Snapshots of the jobs we do
     Nothing ever gets done without work. The older I get, the more — though grudgingly — I acknowledge the accuracy of the sentence to toil imposed on us in Genesis. God the Father gave his laboring creations the Sabbath off.
      America was not so generous. Even one day off was hard won.
     Back in the 1880s, 12-hour working days were common for laborers of all ages, even children, and wages were tiny. Working people risked their lives and livelihoods for better conditions. In 1882, New York workers took a day off to parade their demands through the city and celebrate with a picnic. That’s how Labor Day began. (The weekend came later.)
     Our jobs are different nowadays, but Labor Day remains a national holiday long after we’ve forgotten why we celebrate it. 
     “Cigarmakers, dressmakers, printers, shoemakers, bricklayers and other tradespeople” marched in that first Labor Day parade. According to the New York Times, workers in other countries do most of those jobs nowadays. Bricklayers still have a place in a booming construction economy, as do all sorts of laborers and mechanics (marine trades as well in Chesapeake Country). But today’s rank and file numbers more fast-food cooks and servers, service workers, landscapers and ride-share drivers.
     Amid each era’s shuffling of jobs, a few remain constant. America has had mail service since we were a colony and mail carriers since the Civil War — a few years earlier if Pony Express riders are counted. Somewhat amazingly, mail carriers are still around.
    The story of the long, happy career of one of those carriers, Julian Ralph Easterday III, is the anchor of this year’s Labor Day issue. Riva, his route for most of his 42-year service, adopted him as its own, though he hailed from Eastport and lives in Tracys Landing (no ’s per U.S. Board on Geographic Names apostrophe policy).
      Celebrating his retirement August 1, contributor Janice Lynch Schuster tells about his working life and ambitious retirement plan: visiting every National Park in America.
      Retirement led to a new job for Patricia Terrant, as contributor Allen Delaney relates in The Least of Creatures. She found an abandoned baby bird, volunteered at a rescue center, then trained as a wildlife rehabilitator. Terrant made a career (but no income) of responding to an unmet need.
      Caring for helpless creatures and animals generally is work distinctive to an economy of plenty. Your own needs have to be met before you can afford the luxury of pure compassion. Retirement was part of that package for Terrant, giving her free hours as well as a residual income from her years of work.
      Our third story in this week’s Labor Day issue sheds new light on an ageless job category, picker. Gathering and reusing anything left behind used to be a labor of necessity. Gleaners like the Bible’s Ruth survived on grain left behind in harvested fields of wealth. Rag-pickers eked out a living from discarded textiles.

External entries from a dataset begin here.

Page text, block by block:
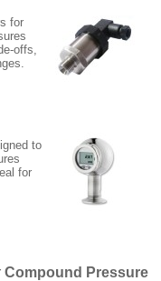
for
offs,
to
for
Compound Pressure
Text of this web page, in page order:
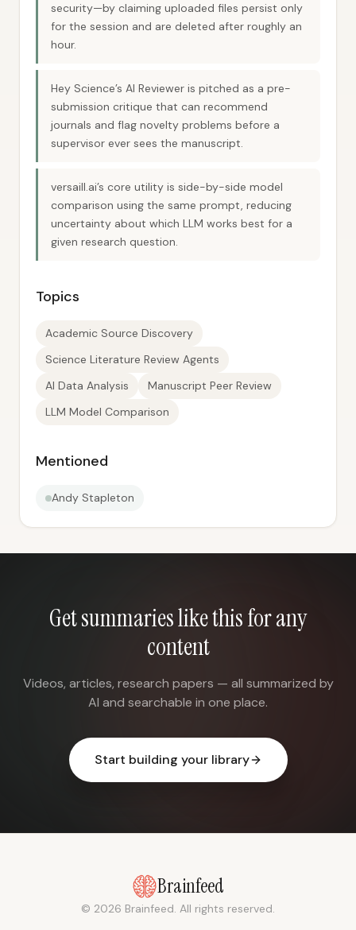
security—by claiming uploaded files persist only
for the session and are deleted after roughly an
hour.
Hey Science’s AI Reviewer is pitched as a pre-
submission critique that can recommend
journals and flag novelty problems before a
supervisor ever sees the manuscript.
versaill.ai’s core utility is side-by-side model
comparison using the same prompt, reducing
uncertainty about which LLM works best for a
given research question.
Topics
Academic Source Discovery
Science Literature Review Agents
AI Data Analysis
Manuscript Peer Review
LLM Model Comparison
Mentioned
Andy Stapleton
Get summaries like this for any
content
Videos, articles, research papers — all summarized by
AI and searchable in one place.
Start building your library
Brainfeed
© 2026 Brainfeed. All rights reserved.
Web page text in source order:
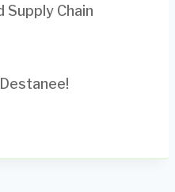
Chain
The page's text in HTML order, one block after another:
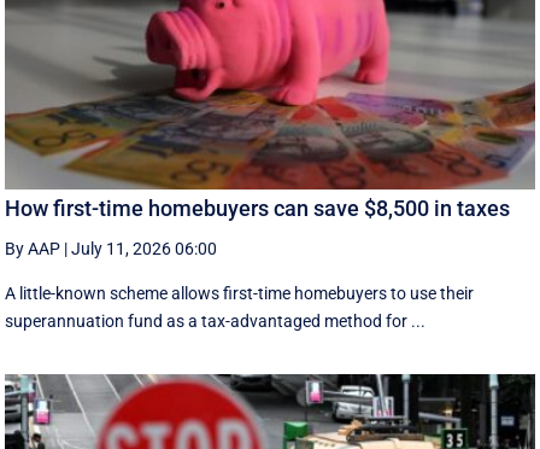
How first-time homebuyers can save $8,500 in taxes
By AAP |July 11, 2026 06:00
A little-known scheme allows first-time homebuyers to use their
superannuation fund as a tax-advantaged method for ...
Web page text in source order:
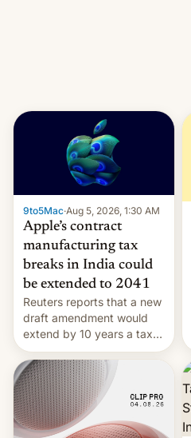
9to5Mac·Aug 5, 2026, 1:30 AM
Apple’s contract
manufacturing tax
breaks in India could
be extended to 2041
Reuters reports that a new
draft amendment would
extend by 10 years a tax
break for foreign
companies that supply
machinery and equipment
to contract manufacturers
in India. Here are the
details.
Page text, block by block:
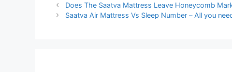
Post
navigation
Does The Saatva Mattress Leave Honeycomb
Saatva Air Mattress Vs Sleep Number – All you
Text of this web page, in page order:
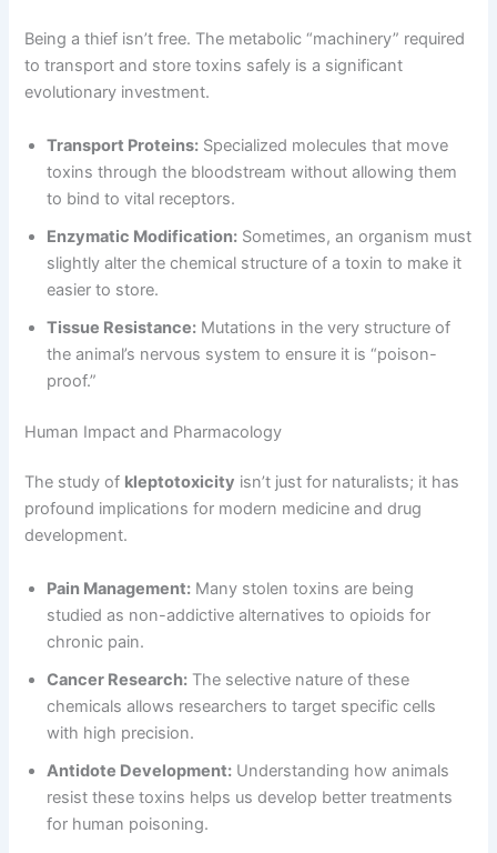
Being a thief isn’t free. The metabolic “machinery” required
to transport and store toxins safely is a significant
evolutionary investment.
Transport Proteins: Specialized molecules that move
toxins through the bloodstream without allowing them
to bind to vital receptors.
Enzymatic Modification: Sometimes, an organism must
slightly alter the chemical structure of a toxin to make it
easier to store.
Tissue Resistance: Mutations in the very structure of
the animal’s nervous system to ensure it is “poison-
proof.”
Human Impact and Pharmacology
The study of kleptotoxicity isn’t just for naturalists; it has
profound implications for modern medicine and drug
development.
Pain Management: Many stolen toxins are being
studied as non-addictive alternatives to opioids for
chronic pain.
Cancer Research: The selective nature of these
chemicals allows researchers to target specific cells
with high precision.
Antidote Development: Understanding how animals
resist these toxins helps us develop better treatments
for human poisoning.
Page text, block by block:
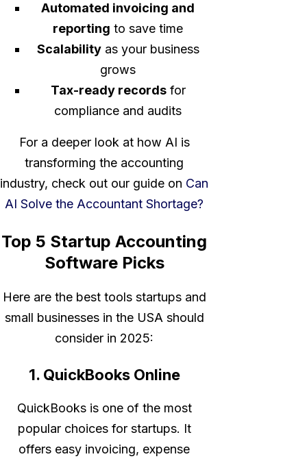
Automated invoicing and
reporting to save time
Scalabilityas your business
grows
Tax-ready recordsfor
compliance and audits
For a deeper look at how AI is
transforming the accounting
industry, check out our guide on Can
AI Solve the Accountant Shortage?
Top 5 Startup Accounting
Software Picks
Here are the best tools startups and
small businesses in the USA should
consider in 2025:
1. QuickBooks Online
QuickBooks is one of the most
popular choices for startups. It
offers easy invoicing, expense
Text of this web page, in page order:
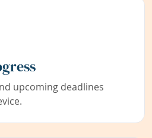
upcoming deadlines
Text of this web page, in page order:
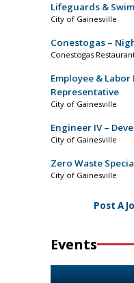
Lifeguards &
City of Gainesville
Conestogas –
Conestogas
Employee &
Representative
City of Gainesville
Engineer IV –
City of Gainesville
Zero Waste
City of Gainesville
Post A
Events
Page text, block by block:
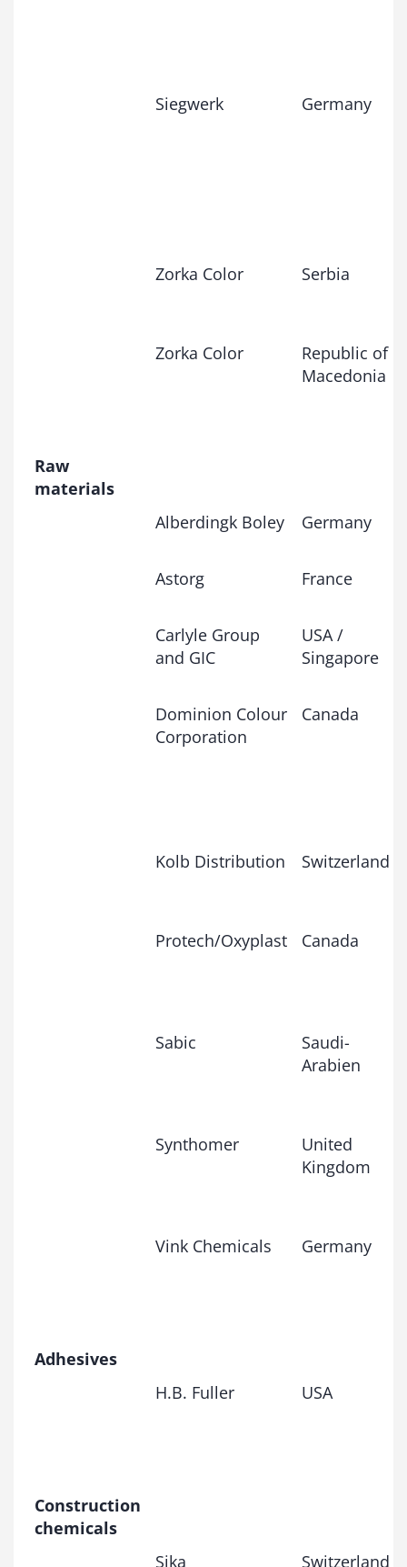
Siegwerk Germany
Zorka Color Serbia
Zorka Color
Republic of
Macedonia
Raw
materials
Alberdingk Boley
Germany
Astorg France
Carlyle Group
and GIC
USA /
Singapore
Dominion Colour
Corporation
Canada
Kolb Distribution Switzerland
Protech/Oxyplast Canada
Sabic
Saudi-
Arabien
Synthomer
United
Kingdom
Vink Chemicals Germany
Adhesives
H.B. Fuller
USA
Construction
chemicals
Sika
Switzerland

       Nowadays, in our economy of plenty, picking is a luxury trade, with pickers gleaning our leavings for unrecognized treasures. Or, in the case of imaginative repurposers like Barby Harms of The Mermaid’s Cottage at the Shops at Ogden’s Commons in Port Republic, create hybrid treasures in which the casual eye would never see a future.
      Harms’ is one of those self-created jobs that are the refuge of so many working people in the 21st century American economy, staff writer Krista Pfunder tells us. Putting together all the pieces yourself, as Harms does in all aspects of her working life, enables the unique satisfaction — and challenge — of being your own boss and your own labor.
      To add more labor to your life, Gardening for Health columnist Maria Price suggests you plant a fall lettuce garden.
      And in this week’s Creature Feature, nature photographer (and doctor in his working hours) Wayne Bierbaum introduces our hard-working native bumblebees. 
     Lest all these stories of work tire you out on your Labor Day holiday weekend, we asked Moviegoer Diana Beechener to pick three classics on the job, which you’ll have fun reading about and even more fun watching. 
     Take a break from your labors. Read Bay ­Weekly for fun.